--- Entries supplied ---
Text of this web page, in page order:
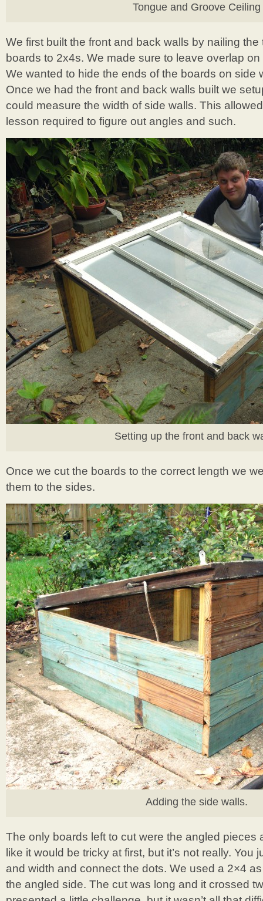
Tongue and Groove Ceiling
We first built the front and back walls by nailing
boards to 2x4s. We made sure to leave overlap
We wanted to hide the ends of the boards on side
Once we had the front and back walls built we
could measure the width of side walls. This
lesson required to figure out angles and such.
Setting up the front and back
Once we cut the boards to the correct length we
them to the sides.
Adding the side walls.
The only boards left to cut were the angled pieces
like it would be tricky at first, but it’s not really. You
and width and connect the dots. We used a 2×4
the angled side. The cut was long and it crossed
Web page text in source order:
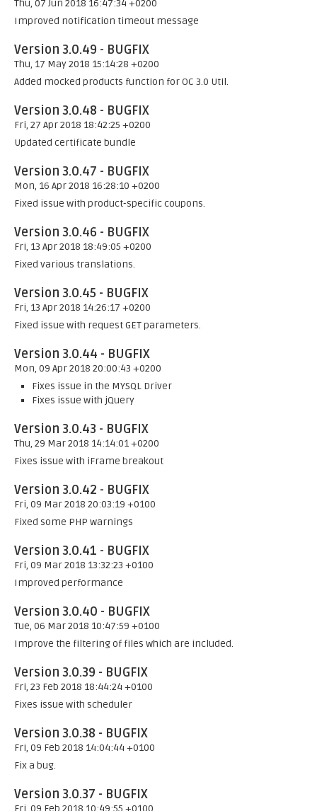
Thu, 07 Jun 2018 16:47:34 +0200
Improved notification timeout message
Version 3.0.49 - BUGFIX
Thu, 17 May 2018 15:14:28 +0200
Added mocked products function for OC 3.0 Util.
Version 3.0.48 - BUGFIX
Fri, 27 Apr 2018 18:42:25 +0200
Updated certificate bundle
Version 3.0.47 - BUGFIX
Mon, 16 Apr 2018 16:28:10 +0200
Fixed issue with product-specific coupons.
Version 3.0.46 - BUGFIX
Fri, 13 Apr 2018 18:49:05 +0200
Fixed various translations.
Version 3.0.45 - BUGFIX
Fri, 13 Apr 2018 14:26:17 +0200
Fixed issue with request GET parameters.
Version 3.0.44 - BUGFIX
Mon, 09 Apr 2018 20:00:43 +0200
Fixes issue in the MYSQL Driver
Fixes issue with jQuery
Version 3.0.43 - BUGFIX
Thu, 29 Mar 2018 14:14:01 +0200
Fixes issue with iFrame breakout
Version 3.0.42 - BUGFIX
Fri, 09 Mar 2018 20:03:19 +0100
Fixed some PHP warnings
Version 3.0.41 - BUGFIX
Fri, 09 Mar 2018 13:32:23 +0100
Improved performance
Version 3.0.40 - BUGFIX
Tue, 06 Mar 2018 10:47:59 +0100
Improve the filtering of files which are included.
Version 3.0.39 - BUGFIX
Fri, 23 Feb 2018 18:44:24 +0100
Fixes issue with scheduler
Version 3.0.38 - BUGFIX
Fri, 09 Feb 2018 14:04:44 +0100
Fix a bug.
Version 3.0.37 - BUGFIX
Fri, 09 Feb 2018 10:49:55 +0100
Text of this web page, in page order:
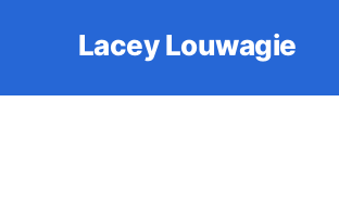
Lacey Louwagie
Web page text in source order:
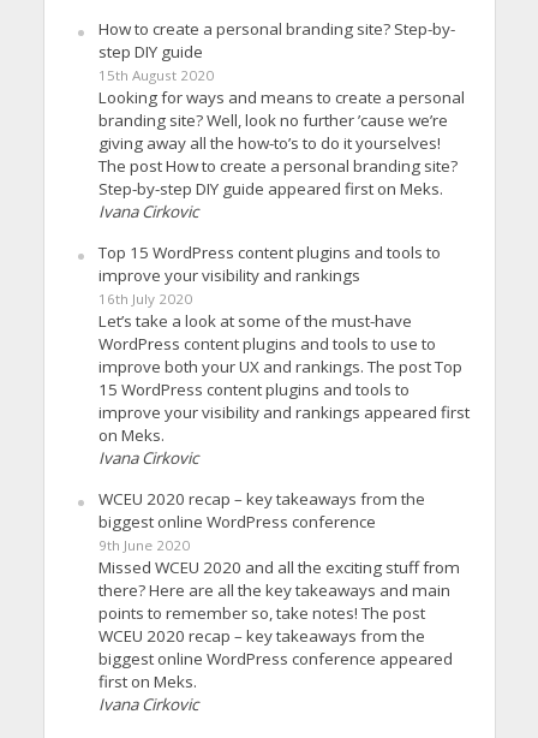
How to create a personal branding site? Step-by-
step DIY guide
15th August 2020
Looking for ways and means to create a personal
branding site? Well, look no further ’cause we’re
giving away all the how-to’s to do it yourselves!
The post How to create a personal branding site?
Step-by-step DIY guide appeared first on Meks.
Ivana Cirkovic
Top 15 WordPress content plugins and tools to
improve your visibility and rankings
16th July 2020
Let’s take a look at some of the must-have
WordPress content plugins and tools to use to
improve both your UX and rankings. The post Top
15 WordPress content plugins and tools to
improve your visibility and rankings appeared first
on Meks.
Ivana Cirkovic
WCEU 2020 recap – key takeaways from the
biggest online WordPress conference
9th June 2020
Missed WCEU 2020 and all the exciting stuff from
there? Here are all the key takeaways and main
points to remember so, take notes! The post
WCEU 2020 recap – key takeaways from the
biggest online WordPress conference appeared
first on Meks.
Ivana Cirkovic
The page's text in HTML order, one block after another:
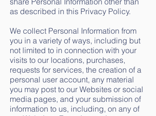
as described in this Privacy Policy.
We collect Personal Information from
you in a variety of ways, including but
not limited to in connection with your
visits to our locations, purchases,
requests for services, the creation of a
personal user account, any material
you may post to our Websites or social
media pages, and your submission of
information to us, including, on any of
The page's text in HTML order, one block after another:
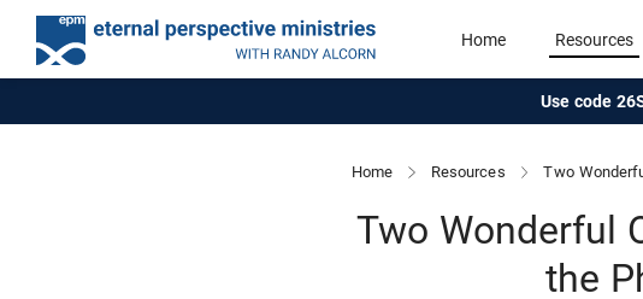
Home Resources
Use code
Home Resources Two
Two Wonderful
the
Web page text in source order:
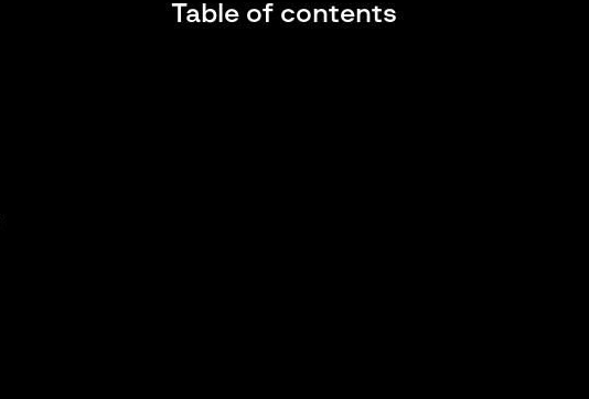
Table of contents
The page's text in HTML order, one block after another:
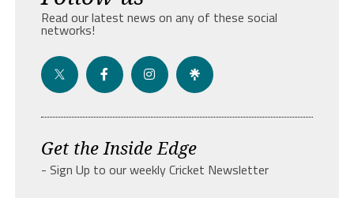
Read our latest news on any of these social
networks!
Get the Inside Edge
- Sign Up to our weekly Cricket Newsletter
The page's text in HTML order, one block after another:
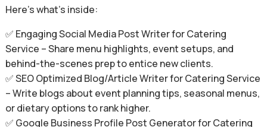
Here’s what’s inside:
✅ Engaging Social Media Post Writer for Catering
Service – Share menu highlights, event setups, and
behind-the-scenes prep to entice new clients.
✅ SEO Optimized Blog/Article Writer for Catering Service
– Write blogs about event planning tips, seasonal menus,
or dietary options to rank higher.
✅ Google Business Profile Post Generator for Catering
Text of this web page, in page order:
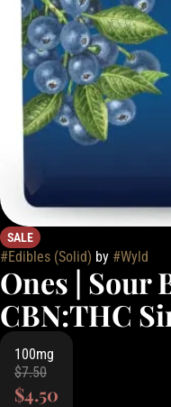
SALE
#Edibles (Solid) by #Wyld
Ones | Sour
CBN:THC
100mg
$7.50
$4.50
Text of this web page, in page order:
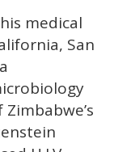
medical
San
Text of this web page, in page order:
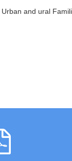
and ural
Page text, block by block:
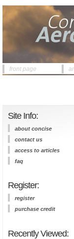
front page
Site Info:
about concise
contact us
access to articles
faq
Register:
register
purchase credit
Recently Viewed:
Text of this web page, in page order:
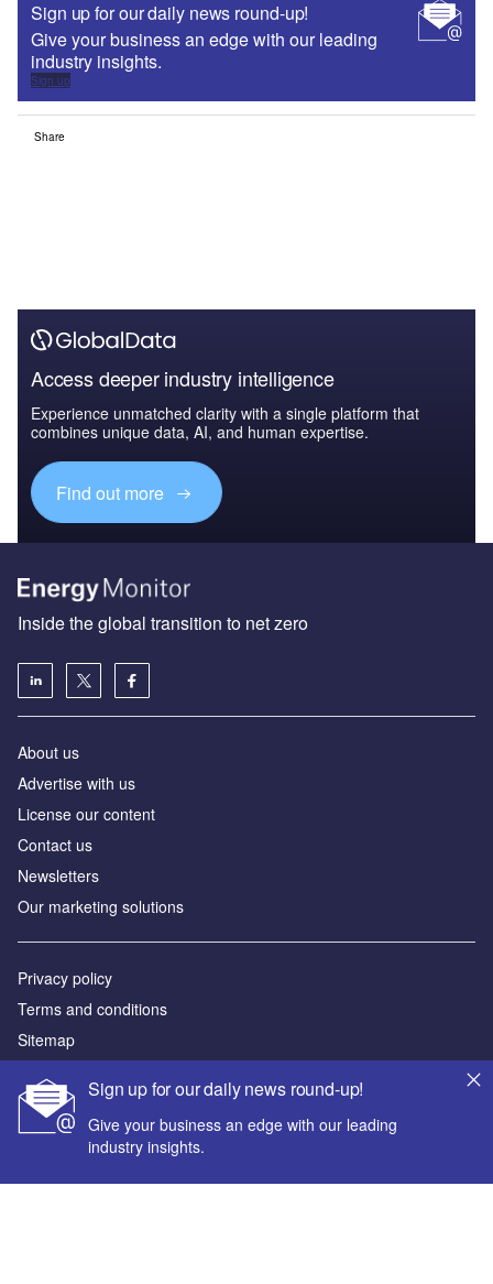
Sign up for our daily news round-up!
Give your business an edge with our leading
industry insights.
Sign up
Share
Access deeper industry intelligence
Experience unmatched clarity with a single platform that
combines unique data, AI, and human expertise.
Find out more
Sign up for our daily news round-up!
Give your business an edge with our leading
industry insights.
Inside the global transition to net zero
About us
Advertise with us
License our content
Contact us
Newsletters
Our marketing solutions
Privacy policy
Terms and conditions
Sitemap
Powered by
© GlobalData Plc 2026
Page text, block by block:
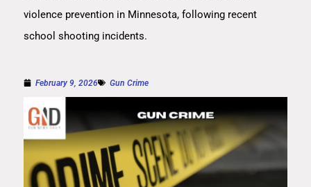
violence prevention in Minnesota, following recent
school shooting incidents.
February 9, 2026 Gun Crime
---
◆ **Activity**
Exact copy, no pictures. Write out the lines in the entries above, starting with the line with "could measure the width of side walls. This" and going on through the line with "Version 3.0.44 - BUGFIX", keeping both.

◆ **Your solution**
could measure the width of side walls. This
lesson required to figure out angles and such.
Setting up the front and back
Once we cut the boards to the correct length we
them to the sides.
Adding the side walls.
The only boards left to cut were the angled pieces
like it would be tricky at first, but it’s not really. You
and width and connect the dots. We used a 2×4
the angled side. The cut was long and it crossed
Web page text in source order:
Thu, 07 Jun 2018 16:47:34 +0200
Improved notification timeout message
Version 3.0.49 - BUGFIX
Thu, 17 May 2018 15:14:28 +0200
Added mocked products function for OC 3.0 Util.
Version 3.0.48 - BUGFIX
Fri, 27 Apr 2018 18:42:25 +0200
Updated certificate bundle
Version 3.0.47 - BUGFIX
Mon, 16 Apr 2018 16:28:10 +0200
Fixed issue with product-specific coupons.
Version 3.0.46 - BUGFIX
Fri, 13 Apr 2018 18:49:05 +0200
Fixed various translations.
Version 3.0.45 - BUGFIX
Fri, 13 Apr 2018 14:26:17 +0200
Fixed issue with request GET parameters.
Version 3.0.44 - BUGFIX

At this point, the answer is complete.